Dataset excerpts:
========

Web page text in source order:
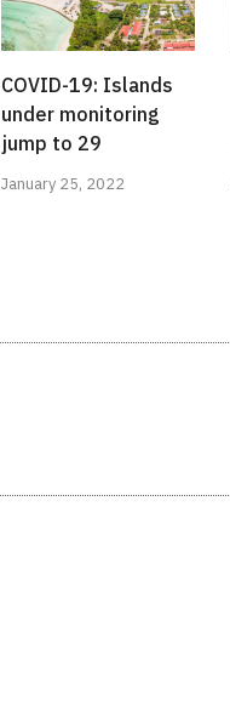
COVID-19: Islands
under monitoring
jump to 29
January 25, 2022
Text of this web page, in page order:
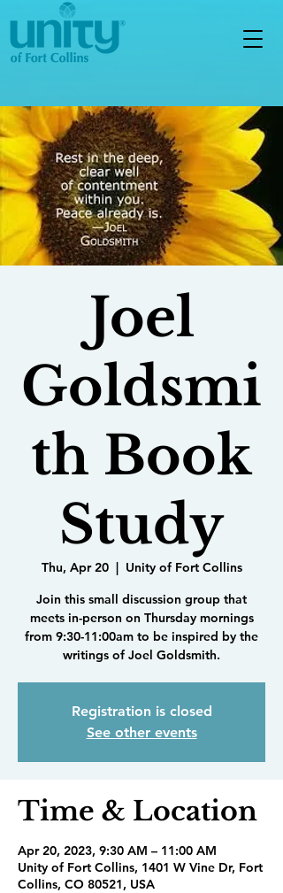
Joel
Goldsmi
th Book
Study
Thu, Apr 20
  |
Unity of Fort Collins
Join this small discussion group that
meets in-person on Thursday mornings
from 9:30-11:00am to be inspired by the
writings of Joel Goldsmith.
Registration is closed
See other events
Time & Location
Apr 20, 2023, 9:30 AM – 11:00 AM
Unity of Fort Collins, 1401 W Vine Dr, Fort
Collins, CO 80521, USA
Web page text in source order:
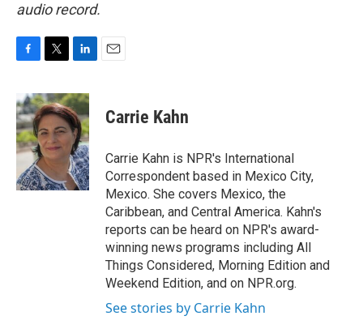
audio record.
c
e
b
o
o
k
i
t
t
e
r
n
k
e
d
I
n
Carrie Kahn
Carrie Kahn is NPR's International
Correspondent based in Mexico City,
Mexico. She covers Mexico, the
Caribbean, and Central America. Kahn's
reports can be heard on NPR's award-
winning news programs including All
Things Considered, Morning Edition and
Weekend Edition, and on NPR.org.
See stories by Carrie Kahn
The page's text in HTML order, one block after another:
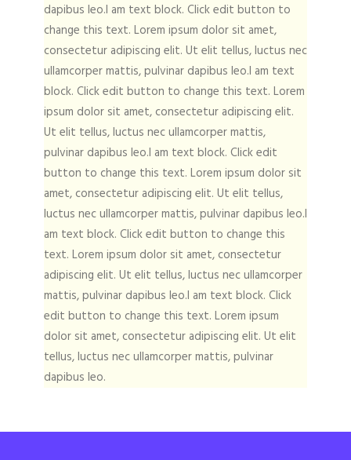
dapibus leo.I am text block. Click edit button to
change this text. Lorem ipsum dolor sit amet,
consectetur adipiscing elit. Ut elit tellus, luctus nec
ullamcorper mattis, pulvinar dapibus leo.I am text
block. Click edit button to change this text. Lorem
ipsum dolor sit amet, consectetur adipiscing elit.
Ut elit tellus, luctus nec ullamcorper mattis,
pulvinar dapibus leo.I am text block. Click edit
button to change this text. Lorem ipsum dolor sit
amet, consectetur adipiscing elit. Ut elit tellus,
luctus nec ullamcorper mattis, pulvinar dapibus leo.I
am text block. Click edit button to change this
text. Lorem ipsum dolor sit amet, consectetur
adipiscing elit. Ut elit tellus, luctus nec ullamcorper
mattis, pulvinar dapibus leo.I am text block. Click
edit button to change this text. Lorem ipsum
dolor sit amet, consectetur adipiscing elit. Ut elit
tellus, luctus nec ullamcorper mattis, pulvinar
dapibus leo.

========

§ **TO DO**: Without the pictures, give back the entries exactly.

§ **RESULT FOR THIS TASK**:
Web page text in source order:
COVID-19: Islands
under monitoring
jump to 29
January 25, 2022
Text of this web page, in page order:
Joel
Goldsmi
th Book
Study
Thu, Apr 20
  |
Unity of Fort Collins
Join this small discussion group that
meets in-person on Thursday mornings
from 9:30-11:00am to be inspired by the
writings of Joel Goldsmith.
Registration is closed
See other events
Time & Location
Apr 20, 2023, 9:30 AM – 11:00 AM
Unity of Fort Collins, 1401 W Vine Dr, Fort
Collins, CO 80521, USA
Web page text in source order:
audio record.
c
e
b
o
o
k
i
t
t
e
r
n
k
e
d
I
n
Carrie Kahn
Carrie Kahn is NPR's International
Correspondent based in Mexico City,
Mexico. She covers Mexico, the
Caribbean, and Central America. Kahn's
reports can be heard on NPR's award-
winning news programs including All
Things Considered, Morning Edition and
Weekend Edition, and on NPR.org.
See stories by Carrie Kahn
The page's text in HTML order, one block after another:
dapibus leo.I am text block. Click edit button to
change this text. Lorem ipsum dolor sit amet,
consectetur adipiscing elit. Ut elit tellus, luctus nec
ullamcorper mattis, pulvinar dapibus leo.I am text
block. Click edit button to change this text. Lorem
ipsum dolor sit amet, consectetur adipiscing elit.
Ut elit tellus, luctus nec ullamcorper mattis,
pulvinar dapibus leo.I am text block. Click edit
button to change this text. Lorem ipsum dolor sit
amet, consectetur adipiscing elit. Ut elit tellus,
luctus nec ullamcorper mattis, pulvinar dapibus leo.I
am text block. Click edit button to change this
text. Lorem ipsum dolor sit amet, consectetur
adipiscing elit. Ut elit tellus, luctus nec ullamcorper
mattis, pulvinar dapibus leo.I am text block. Click
edit button to change this text. Lorem ipsum
dolor sit amet, consectetur adipiscing elit. Ut elit
tellus, luctus nec ullamcorper mattis, pulvinar
dapibus leo.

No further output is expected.